17. A computer program product comprising a non-transitory storage medium which stores instructions, which when executed by a computer, perform the method of claim 1.

18. A system comprising memory which stores instructions for performing the method of claim 1 and a processor in communication with the memory for executing the instructions.

19. A system for rewriting source text, comprising:

a rewriting component configured for receiving source text comprising a source text string in a first natural language and generating at least one alternative text string in the first natural language by rewriting the source text string;

a translation requester configured for requesting a first machine translation of the source text string and a second machine translation of the alternative text string;

a confidence estimator for estimating a translation confidence for the source text string and alternative text string;

a selection component for selecting alternative text strings as replacements for source text strings or selecting candidates for replacement of source text strings, based on the translation confidences; and

a processor which implements at least one of the translation requester, confidence estimator, and selection component.

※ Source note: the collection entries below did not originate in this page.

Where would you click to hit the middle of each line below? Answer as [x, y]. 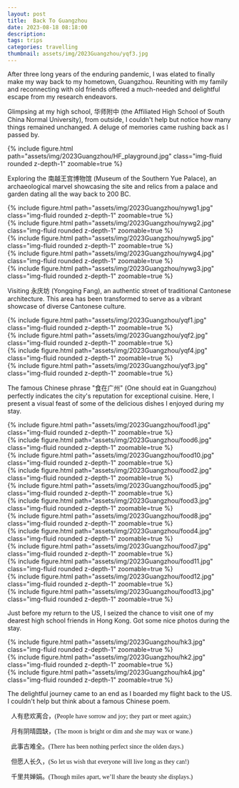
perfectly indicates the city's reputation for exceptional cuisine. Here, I [111, 396]
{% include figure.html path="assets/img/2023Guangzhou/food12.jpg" [111, 576]
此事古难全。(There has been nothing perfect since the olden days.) [97, 746]
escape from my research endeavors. [62, 96]
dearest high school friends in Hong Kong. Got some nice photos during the [118, 620]
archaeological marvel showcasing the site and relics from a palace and [113, 186]
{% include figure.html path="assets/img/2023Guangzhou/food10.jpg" [111, 455]
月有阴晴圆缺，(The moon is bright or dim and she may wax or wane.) [101, 731]

20. The system of claim 19, further comprising a graphical user interface generator which generates a graphical user interface for user selection and editing of source text strings and alternative text strings.

21. An interactive translation method comprising:

with a processor, for each of the at least one source text string:

computing a first translation confidence for the source text string;

providing for retaining the source text string in the source text where the first translation confidence meets a confidence threshold and for the source text string in the source text and for generating at least one alternative text string in the first natural language based on the source text string where the first translation confidence does not meet the threshold; and

for each of the at least one alternative text string:

computing a second translation confidence for the alternative text string; and

providing for retaining the source text string in the source text where the first translation confidence at least meets the second translation confidence of each of the at least one alternative text strings and for presenting at least one of the at least one alternative text strings to a user as a candidate for replacement of the source string in the source text otherwise; and

outputting a translation of the source text based on the source text strings that have been retained and the presented alternative source strings that have been selected by a user for replacement of a respective source string.